▶ Your instructions: Begin at the line below that has "Paris — France(355 อ่าน)" and stop after the line that has "expert ! --- doctissimo". Please restate only those lines, word for word.

▶ Data in this exercise:
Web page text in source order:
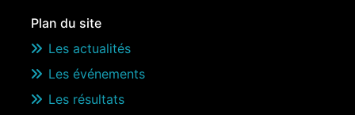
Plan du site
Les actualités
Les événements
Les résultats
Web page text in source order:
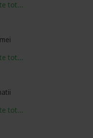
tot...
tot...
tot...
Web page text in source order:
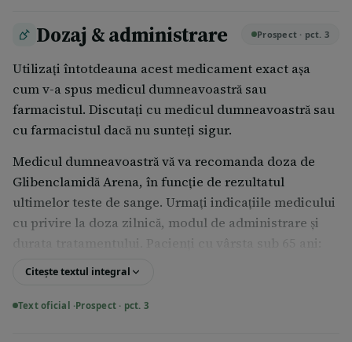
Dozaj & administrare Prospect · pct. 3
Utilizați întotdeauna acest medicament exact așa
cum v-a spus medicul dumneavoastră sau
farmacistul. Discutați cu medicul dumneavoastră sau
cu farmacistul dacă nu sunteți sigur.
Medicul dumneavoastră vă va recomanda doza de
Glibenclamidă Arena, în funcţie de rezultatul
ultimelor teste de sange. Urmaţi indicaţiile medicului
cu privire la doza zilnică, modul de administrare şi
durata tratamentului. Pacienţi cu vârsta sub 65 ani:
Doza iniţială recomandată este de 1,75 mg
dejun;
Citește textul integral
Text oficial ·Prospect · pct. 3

...

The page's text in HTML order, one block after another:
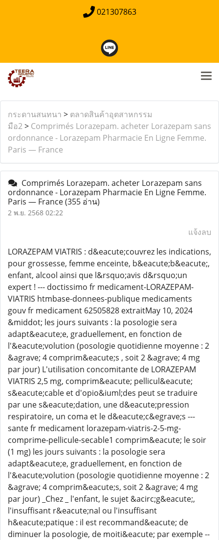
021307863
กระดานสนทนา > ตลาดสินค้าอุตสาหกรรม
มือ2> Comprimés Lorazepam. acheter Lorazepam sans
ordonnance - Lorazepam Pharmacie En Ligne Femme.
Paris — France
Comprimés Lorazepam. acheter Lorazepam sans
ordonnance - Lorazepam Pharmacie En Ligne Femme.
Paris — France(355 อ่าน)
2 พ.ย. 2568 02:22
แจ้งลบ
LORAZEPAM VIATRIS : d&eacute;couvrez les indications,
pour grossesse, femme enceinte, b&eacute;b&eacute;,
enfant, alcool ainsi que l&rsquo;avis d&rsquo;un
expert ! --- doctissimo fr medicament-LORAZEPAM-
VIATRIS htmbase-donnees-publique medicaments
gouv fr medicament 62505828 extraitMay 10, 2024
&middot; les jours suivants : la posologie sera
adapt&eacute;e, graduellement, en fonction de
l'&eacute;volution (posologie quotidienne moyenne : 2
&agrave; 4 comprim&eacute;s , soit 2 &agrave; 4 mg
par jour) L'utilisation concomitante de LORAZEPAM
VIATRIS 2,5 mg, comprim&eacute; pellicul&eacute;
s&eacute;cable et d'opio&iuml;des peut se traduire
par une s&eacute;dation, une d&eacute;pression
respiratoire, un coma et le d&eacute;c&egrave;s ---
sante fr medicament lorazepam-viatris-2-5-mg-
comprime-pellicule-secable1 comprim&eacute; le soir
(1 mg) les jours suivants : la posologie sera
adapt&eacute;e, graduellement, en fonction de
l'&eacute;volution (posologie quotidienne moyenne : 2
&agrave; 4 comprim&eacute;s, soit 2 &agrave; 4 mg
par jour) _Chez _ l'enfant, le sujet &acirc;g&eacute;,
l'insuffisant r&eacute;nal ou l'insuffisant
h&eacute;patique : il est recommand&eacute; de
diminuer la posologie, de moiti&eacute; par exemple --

▶ Exercise answer:
Paris — France(355 อ่าน)
2 พ.ย. 2568 02:22
แจ้งลบ
LORAZEPAM VIATRIS : d&eacute;couvrez les indications,
pour grossesse, femme enceinte, b&eacute;b&eacute;,
enfant, alcool ainsi que l&rsquo;avis d&rsquo;un
expert ! --- doctissimo fr medicament-LORAZEPAM-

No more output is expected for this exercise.